Le coup porté par le marché chinois : que disent les chiffres ?
La chute provient essentiellement d’un recul massif des arrivées depuis la Chine, avec des baisses de l’ordre de -57,3 % en juin et -56,4 % sur le semestre. Sur six mois, cela représente environ 2,6 millions de touristes chinois en moins par rapport à l’an dernier. Depuis 2015 la Chine était le premier marché émetteur vers l’archipel ; face à cette crise, elle a été dépassée par la Corée du Sud et Taïwan.

Ce retournement trouve une origine politique : des déclarations de la première ministre japonaise évoquant un recours possible à la force en cas d’attaque contre Taïwan ont déclenché une réaction officielle de Pékin, qui a déconseillé à ses citoyens de se rendre au Japon. Le résultat illustre à quel point des événements diplomatiques peuvent se traduire rapidement en variations de flux touristiques.
Qui compense l’absence des touristes chinois
Si la Chine s’effondre, d’autres marchés prennent le relais et limitent l’impact global sur les arrivées. Plusieurs pays et régions affichent des hausses marquées :

- Mexique +29,2 %
- Russie +24,7 %
- Inde +22,9 %
- Taïwan +20,9 %
- Corée du Sud +18,6 %
- France +8,4 %
En outre, sur le mois de juin la France avait déjà montré une progression de +3,7 %, signe que la popularité du Japon continue de s’étendre sur plusieurs marchés occidentaux et émergents.
Risques et limites de la substitution de marchés
Remplacer des volumes n’implique pas forcément remplacer les mêmes bénéfices. La diversification des provenances compense en partie la perte de visiteurs chinois au niveau du nombre, mais plusieurs limites doivent être prises en compte. D’abord la saisonnalité : les flux provenant d’un marché peuvent arriver à des moments différents de l’année, ce qui complique l’occupation hôtelière et la gestion des ressources locales. Ensuite, les comportements de voyage varient : durée moyenne de séjour, dépenses par visiteur, itinéraires préférés — autant de paramètres qui influencent l’impact économique réel.

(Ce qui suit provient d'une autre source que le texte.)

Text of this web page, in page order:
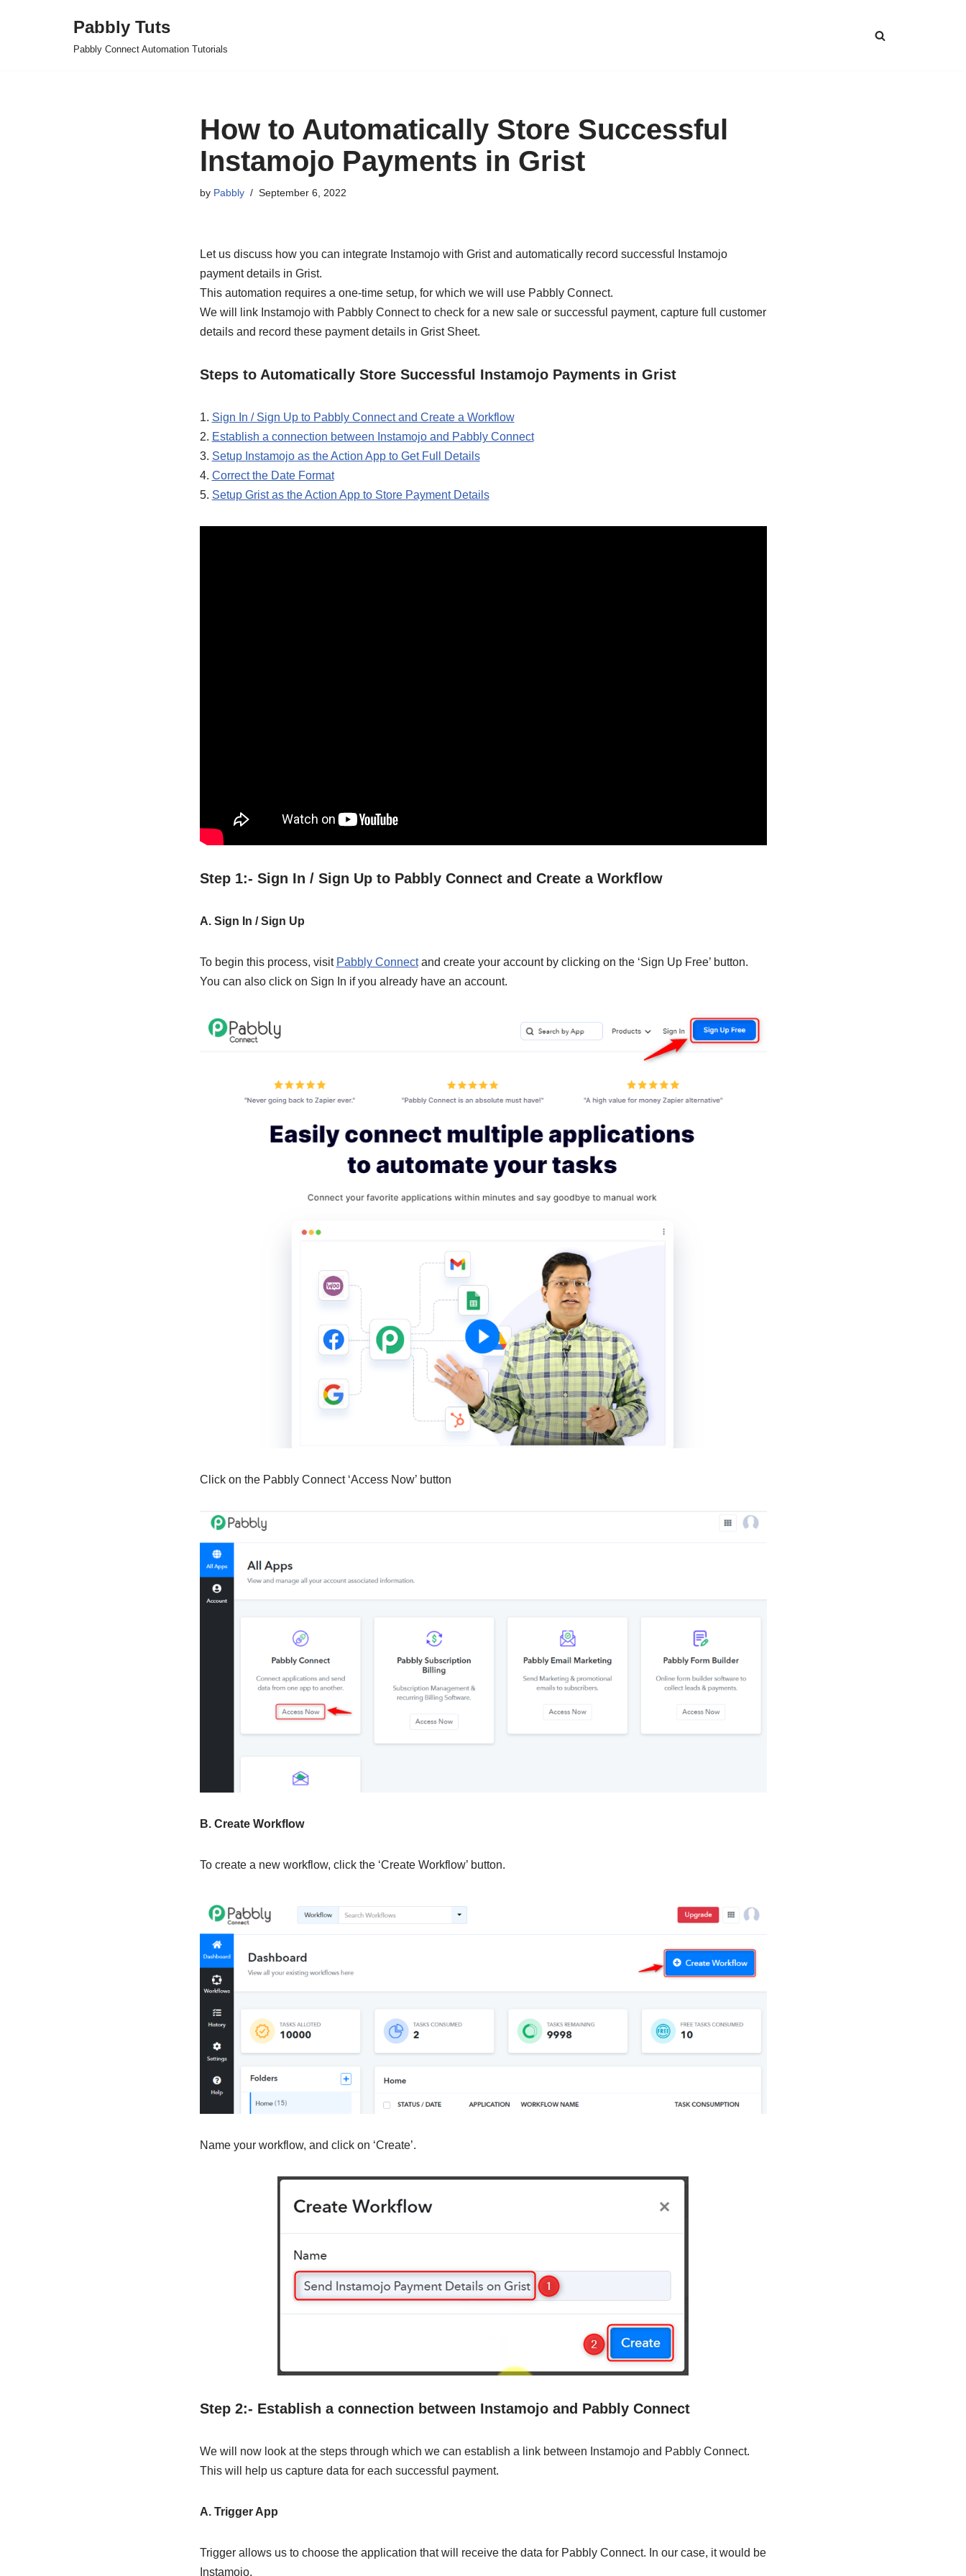
Pabbly Tuts
Pabbly Connect Automation Tutorials
How to Automatically Store Successful
Instamojo Payments in Grist
by Pabbly September 6, 2022
Let us discuss how you can integrate Instamojo with Grist and automatically record successful Instamojo
payment details in Grist.
This automation requires a one-time setup, for which we will use Pabbly Connect.
We will link Instamojo with Pabbly Connect to check for a new sale or successful payment, capture full customer
details and record these payment details in Grist Sheet.
Steps to Automatically Store Successful Instamojo Payments in Grist
1. Sign In / Sign Up to Pabbly Connect and Create a Workflow
2. Establish a connection between Instamojo and Pabbly Connect
3. Setup Instamojo as the Action App to Get Full Details
4. Correct the Date Format
5. Setup Grist as the Action App to Store Payment Details
Step 1:- Sign In / Sign Up to Pabbly Connect and Create a Workflow
A. Sign In / Sign Up
To begin this process, visit Pabbly Connectand create your account by clicking on the ‘Sign Up Free’ button.
You can also click on Sign In if you already have an account.
Click on the Pabbly Connect ‘Access Now’ button
B. Create Workflow
To create a new workflow, click the ‘Create Workflow’ button.
Name your workflow, and click on ‘Create’.
Step 2:- Establish a connection between Instamojo and Pabbly Connect
We will now look at the steps through which we can establish a link between Instamojo and Pabbly Connect.
This will help us capture data for each successful payment.
A. Trigger App
Trigger allows us to choose the application that will receive the data for Pabbly Connect. In our case, it would be
Instamojo.
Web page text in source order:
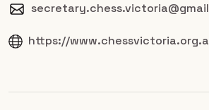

Enfin, compter sur une seule substitution peut être trompeur. Les chiffres montrent que le Japon a su attirer davantage de visiteurs ailleurs, mais la dépendance historique à un grand marché comme la Chine laisse la destination vulnérable quand ce marché se replie pour des raisons géopolitiques.
Que peuvent faire les acteurs du tourisme pour limiter les effets d’un boycott ?
Face à une secousse provoquée par des tensions diplomatiques, les offices de tourisme, les hébergeurs et les tour-opérateurs n’ont pas de solution miracle, mais disposent de leviers pratiques pour réduire la vulnérabilité. Il est utile d’adopter une communication réactive et nuancée envers des marchés clés, d’accélérer des campagnes de promotion vers des pays en croissance, et d’adapter l’offre locale aux attentes de nouveaux profils de visiteurs. Sur le plan opérationnel, travailler la résilience tarifaire et la flexibilité des conditionnements (packages, durées, itinéraires modulables) aide à absorber des variations de flux. Enfin, collecter et analyser en continu des indicateurs de marché — pas seulement le nombre d’arrivées mais aussi la durée moyenne de séjour et la répartition géographique des visites — permet d’ajuster rapidement les actions.
Ces mesures ne supprimeront pas les risques géopolitiques, mais elles réduisent les erreurs fréquentes comme interpréter une baisse mensuelle comme une tendance définitive, ou négliger la qualité économique des visiteurs au profit du seul volume.